# Help with Inner Tube sizes ??



## tjgoodhew (Mar 20, 2013)

This may sound like a really stupid question but how do i know what inner tubes to buy and what sizes match my bike ??

I have a Cannondale Caad8 with the stock wheels (Maddux RS 3.0) but i cant get my head around the wheel size and the tube size.

I bought a spare tube which is 28" 700c as it said it was for road bikes without thinking and then realized it may not be the right size !!

Im guessing the 28" is the wheel diameter but not sure what 700c means.

Could somebody please explain what this all means and if in fact the tubes i have bought are right or wrong.

I want to buy a new set of tyres too and am guessing i may also have a similar problem 

Thanks again


----------



## JCavilia (Sep 12, 2005)

Look at the side of your tire. The label will say 700-23C, or possibly 700-25C. 700C is the designation for the rim size, also called 622mm (it may say that, too). All road bikes (mostly) have 700C wheels. 

Any 700C tire (almost any) will fit on the rim. 23 or 25 is the width of the tire in mm. Any 700C tube that's not way too big or way too small will fit in your tires.

In some places 28" is used to designate 700C tires/tubes. This is confusing. Does your tube actually say 28", or is it 28mm? Usually there will be a width designation in mm, often with a range; e.g., 20-25mm, 23-28mm, 25-32mm, etc.)

Does your tube have a width designation? Most likely your tube is fine for you.


----------



## tjgoodhew (Mar 20, 2013)

On the front of the box it just says 28" 700c and then a whole host of numbers below.

On the actual tyre itself it says 28" 18/28-622/630.

These are the exact ones i have purchased. 

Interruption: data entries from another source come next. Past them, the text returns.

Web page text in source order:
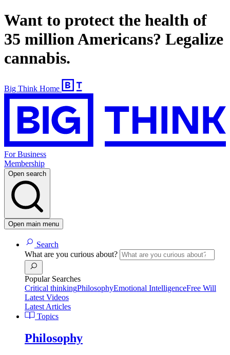
Want to protect the health of
35 million Americans? Legalize
cannabis.
Big Think Home
For Business
Membership
Open search
Open main menu
Search
What are you curious about?
Popular Searches
Critical thinkingPhilosophyEmotional IntelligenceFree Will
Latest Videos
Latest Articles
Topics
Philosophy
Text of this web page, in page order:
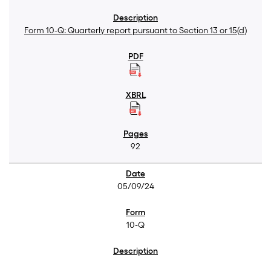
Form 10-Q: Quarterly report pursuant to Section 13 or 15(d)
92
05/09/24
10-Q
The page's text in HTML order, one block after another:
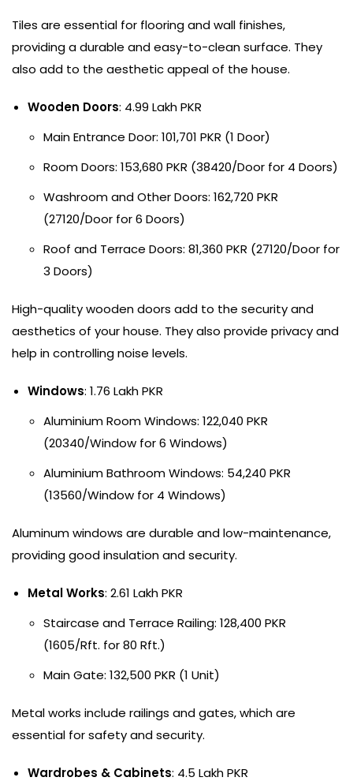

http://www.probikekit.com/uk/tyres-...be-road-short-valve-inner-tube-pack-of-5.html 

Thanks


----------



## tihsepa (Nov 27, 2008)

tjgoodhew said:


> On the front of the box it just says 28" 700c and then a whole host of numbers below.
> 
> On the actual tyre itself it says 28" 18/28-622/630. *Are you sure you dont mean tube?*
> 
> ...


They will be fine. It does sound to me like you are confusing tire and tube in your statement I quoted.


----------



## AndrwSwitch (May 28, 2009)

I see what you did. 28" refers to the wheel size - pretty much what JCavilia already said.

On the ad, it says the tubes are for 18-28 mm tires. That refers to the width of the tire Schwalbe thinks the tubes will work best in. I don't believe you could even mount a tire on your bike that the tubes would be wrong for - you're all good.

If you're curious, here's more on tire sizing.
Tire Sizing Systems

If you're at "enough already, I just want to ride my bike!" ignore the link.


----------



## tjgoodhew (Mar 20, 2013)

Yes you are right i meant tube.

Would there be a better tube in terms of size ?


----------



## tihsepa (Nov 27, 2008)

tjgoodhew said:


> Yes you are right i meant tube.
> 
> Would there be a better tube in terms of size ?


Those will be fine for whatever will fit in your frame and fork.


----------



## JCavilia (Sep 12, 2005)

tjgoodhew said:


> Would there be a better tube in terms of size ?


No. They will be fine. Tubes are stretchy, so they fit a range of sizes. I am still idly curious what the label on your tyres says (the tyres that are on the bike).


----------